■ STORED DATA:

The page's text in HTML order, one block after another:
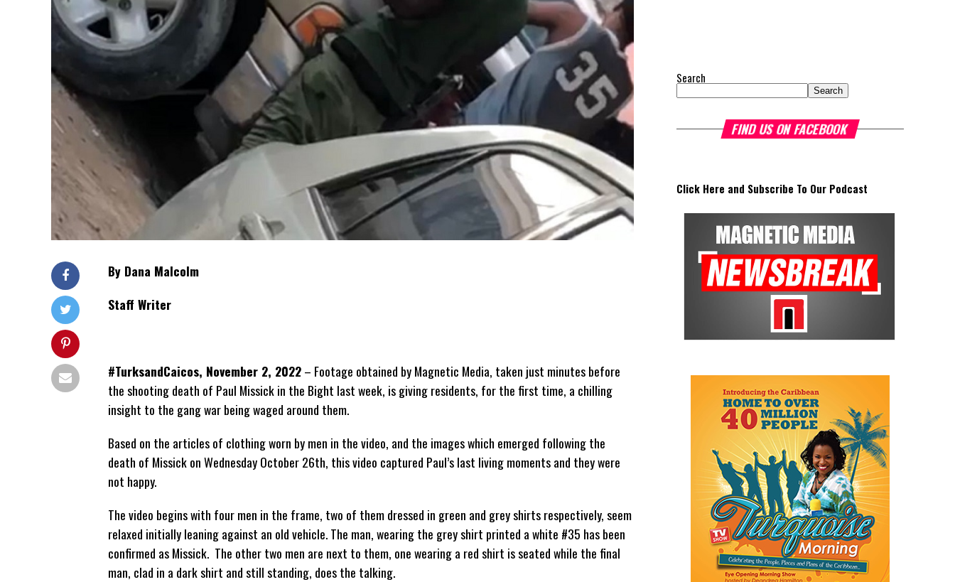
By Dana Malcolm
Staff Writer
#TurksandCaicos, November 2, 2022– Footage obtained by Magnetic Media, taken just minutes before
the shooting death of Paul Missick in the Bight last week, is giving residents, for the first time, a chilling
insight to the gang war being waged around them.
Based on the articles of clothing worn by men in the video, and the images which emerged following the
death of Missick on Wednesday October 26th, this video captured Paul’s last living moments and they were
not happy.
The video begins with four men in the frame, two of them dressed in green and grey shirts respectively, seem
relaxed initially leaning against an old vehicle. The man, wearing the grey shirt printed a white #35 has been
confirmed as Missick. The other two men are next to them, one wearing a red shirt is seated while the final
man, clad in a dark shirt and still standing, does the talking.
Search
Search
FIND US ON FACEBOOK
Click Here and Subscribe To Our Podcast
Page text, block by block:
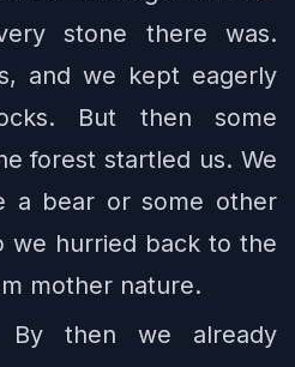
stone there was.
and we kept eagerly
But then some
forest startled us. We
a bear or some other
we hurried back to the
mother nature.
then we already
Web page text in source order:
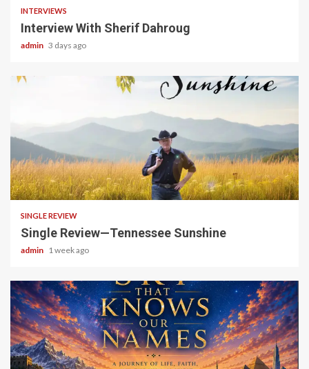
INTERVIEWS
Interview With Sherif Dahroug
admin 3 days ago
4 min read
SINGLE REVIEW
Single Review—Tennessee Sunshine
admin 1 week ago

■ WORK ORDER:
Copy all lines of the records in which the string "video" can be found.

■ SOLUTION:
Based on the articles of clothing worn by men in the video, and the images which emerged following the
death of Missick on Wednesday October 26th, this video captured Paul’s last living moments and they were
The video begins with four men in the frame, two of them dressed in green and grey shirts respectively, seem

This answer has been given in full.